The current study reported by Gleason et al evaluated the prescribing practices of physicians for pneumonia treated in the outpatient setting and compared medical outcomes and antimicrobial costs based on whether patient treatment was consistent with the ATS guidelines. A total of 864 patients, 560 individuals 60 years or younger and 318 older than 60 or with at least one significant medical illness, were interviewed in a variety of clinical settings (emergency departments, medical clinics, and practitioners’ offices). The database was completed prior to the publication of the ATS guidelines in 1993. In this outpatient study, few had specific microbiology etiology assigns (5%), with Pneumococcus being most commonly identified. Overall, 62% of the young no comorbid illness group had ATS-consistent treatment. This group was generally younger and received predominately erythromycin. Inconsistent therapy was predominantly amoxicillin in this group (89%). Older patients or with comorbidity had only 18% of their treatment consistent with ATS guidelines, usually cefuroxime or TMP/SMX. Young patients without comorbidity did exceedingly well, without any mortality and earlier return to work compared to those given ATS-inconsistent treatment. Those whose physicians prescribed ATS-consistent treatment had no difference in medical outcome, quality of life, or antibiotic-related complications compared to those given inconsistent treatment but most significantly had antibiotic costs that were three-fold lower ($5.43 vs $18.51).
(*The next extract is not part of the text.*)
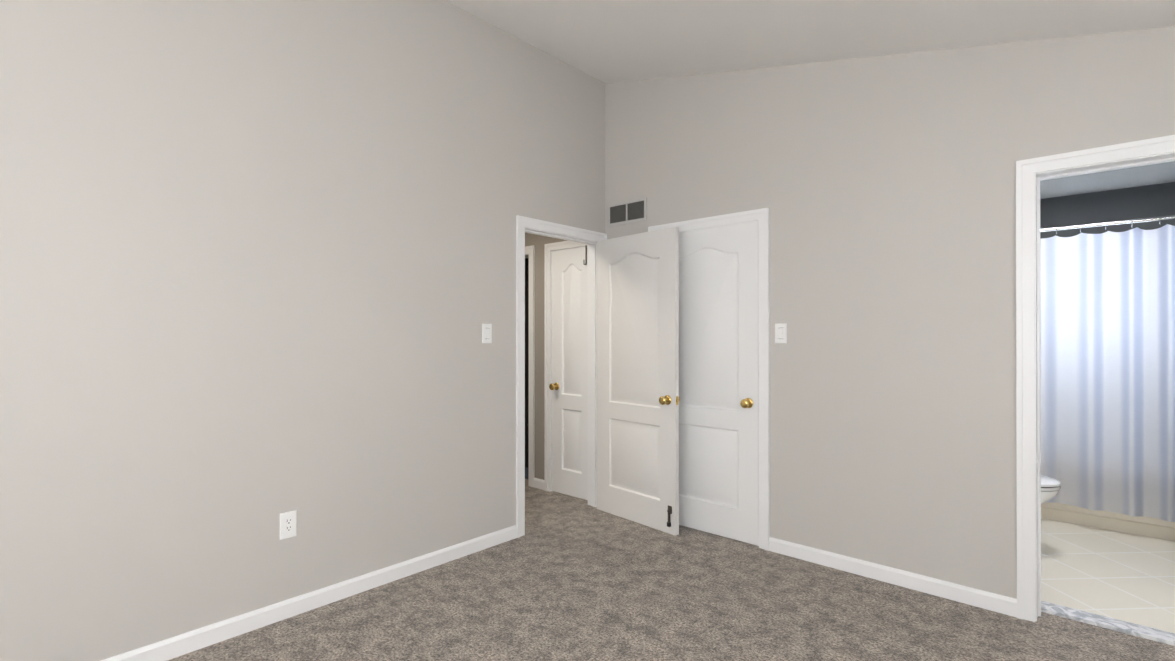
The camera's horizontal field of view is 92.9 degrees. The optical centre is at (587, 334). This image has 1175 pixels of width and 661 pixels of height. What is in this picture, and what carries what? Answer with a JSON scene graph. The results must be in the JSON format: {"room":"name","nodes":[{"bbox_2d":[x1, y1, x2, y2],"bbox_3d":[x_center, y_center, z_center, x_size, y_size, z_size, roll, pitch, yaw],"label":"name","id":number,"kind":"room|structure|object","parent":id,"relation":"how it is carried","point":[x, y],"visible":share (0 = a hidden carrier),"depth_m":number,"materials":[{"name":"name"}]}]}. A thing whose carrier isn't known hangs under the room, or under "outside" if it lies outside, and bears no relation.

In the older group (> age 60) and those with coexisting medical illness, mortality was 5%, with a trend toward higher likelihood of death if the ATS guidelines were employed (or 6.1), while other pneumonia and drug-related complications were similar. Median antimicrobial costs were 10-fold increased, with the magnitude of these costs maintained when inpatient antimicrobial costs were excluded for the 31 patients subsequently hospitalized ($73.50 vs $7.50).
This study provides both good and bad news and guidance on guidelines. First the good news. The ATS recommendations using an expert panel provided a template for the treatment of uncomplicated pneumonia in the outpatient setting. As validated by this prospective database, in young patients (~ age 35) without comorbidity, the use of erythromycin for approximately 12 days resulted in excellent outcomes and limited morbidly at three times less the cost. Unfortunately, the PORT pneumonia database called into question the recommendations of the ATS expert panel. Relatively few of those patients over age 60 or with medical illness actually received recommended therapy (17%), receiving for the most part macrolide therapy. In this group, those whose treatment conformed to ATS guidelines actually had no better (with a trend toward worse) outcome but with 10-fold higher costs for antibiotics. The excellent outcomes seen with the use of macrolides even in a higher risk older group suggests that perhaps the microbial spectrum between these two groups is not as different as the expert panel presumed and that atypical organisms, especially C. pneumoniae and M. pneumoniae, are important pathogens in relatively mild pneumonia even in those over age 60 and with at least one significant medical illness.
Additionally, we must continue to refine guidelines after they are formulated. Although evidence-based medicine is increasingly a part of medical practice in general and clinical practice guideline formulation in particular, much of medical practice is not founded on randomized clinical trials. Thus, it is unlikely that even if the ATS guidelines were being done today for the first time conclusions would have been different. Fortunately, the ATS and other medical societies (infectious disease) are actively working to revise and refine their initial advice. The work of Gleason et al gives them the evidence to make those guidelines clinically accurate.
1. Bartlett JG, Mundy LM. Community acquired pneumonia. N Engl J Med 1995;33:1618-1624.
2. Niederman MS, et al. American Thoracic Society guidelines for the initial management of adults with community acquired pneumonia: Diagnosis, assessment of severity, and antimicrobial therapy. Am Rev Resp Dis 1993;148:1418-1426.
3. Fein AM, Niederman MS. Guidelines for the initial management of community-acquired pneumonia: Savory recipe or cookbook for disaster? Am Rev Resp Crit Care Med 1995;152:1149-1153.